Stannard is a town in Caledonia County, Vermont. The population was 208 at the 2020 census. The town has no paved roads.

==History==
Previously known as Goshen Gore No. 1, the town was incorporated as Stannard in honor of General George J. Stannard, a Union Army hero of the Civil War. Stannard and his 2nd Vermont Brigade broke Pickett's Charge and beat back troops from Florida and Alabama. He was commended by the Vermont legislature in 1865 for his "skill and bravery".

At the center of town are the old Methodist Church and the Stannard Schoolhouse, a former school that now serves as the town government building.

==Geography==
According to the United States Census Bureau, the town has a total area of 32.4 sqkm, of which 32.2 sqkm is land and 0.2 sqkm, or 0.69%, is water.

The highest point in town is the summit of Stannard Mountain, which rises above 798 m above sea level. Most of the town slopes to the west, draining to the Lamoille River, a tributary of Lake Champlain. The eastern end of town drains to the Connecticut River.

==Demographics==

As of the census of 2000, there were 185 people, 73 households, and 54 families residing in the town. The population density was 14.8 people per square mile (5.7/km^{2}). There were 106 housing units at an average density of 8.5 per square mile (3.3/km^{2}). The racial makeup of the town was 98.92% White, 0.54% African American, 0.54% from other races. Hispanic or Latino of any race were 0.54% of the population.

There were 73 households, out of which 37.0% had children under the age of 18 living with them, 57.5% were married couples living together, 9.6% had a female householder with no husband present, and 24.7% were non-families. 20.5% of all households were made up of individuals, and 4.1% had someone living alone who was 65 years of age or older. The average household size was 2.53 and the average family size was 2.82.
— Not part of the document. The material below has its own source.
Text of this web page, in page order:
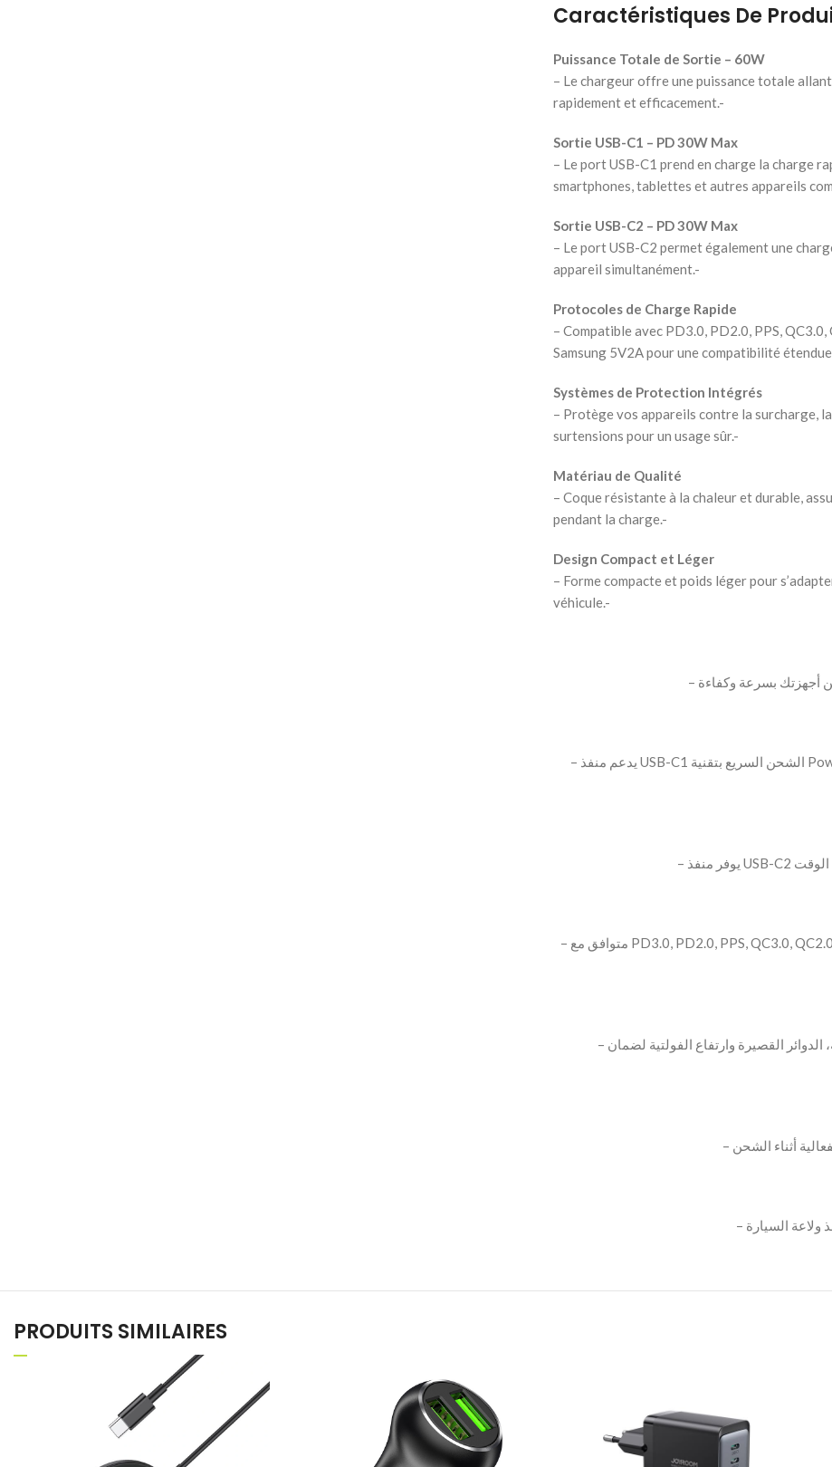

In the town, the population was spread out, with 28.1% under the age of 18, 2.2% from 18 to 24, 31.9% from 25 to 44, 27.0% from 45 to 64, and 10.8% who were 65 years of age or older. The median age was 38 years. For every 100 females, there were 110.2 males. For every 100 females age 18 and over, there were 107.8 males.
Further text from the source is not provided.